Produce an exact copy of the lines from the line that contains "soit le 2ème." to the end of the listing below.

◆ Records to process ◆

+ + +

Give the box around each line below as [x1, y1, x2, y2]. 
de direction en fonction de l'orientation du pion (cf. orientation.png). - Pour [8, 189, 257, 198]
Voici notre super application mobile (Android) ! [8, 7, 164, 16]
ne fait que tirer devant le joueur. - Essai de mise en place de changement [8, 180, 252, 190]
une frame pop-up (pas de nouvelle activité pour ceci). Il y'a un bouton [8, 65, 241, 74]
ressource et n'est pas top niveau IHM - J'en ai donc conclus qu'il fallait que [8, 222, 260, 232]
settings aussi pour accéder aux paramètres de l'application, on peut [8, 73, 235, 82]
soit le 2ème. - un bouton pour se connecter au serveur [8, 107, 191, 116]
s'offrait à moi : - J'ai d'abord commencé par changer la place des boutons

+ + +

◆ Response to this task ◆
soit le 2ème. - un bouton pour se connecter au serveur [8, 107, 191, 116]
s'offrait à moi : - J'ai d'abord commencé par changer la place des boutons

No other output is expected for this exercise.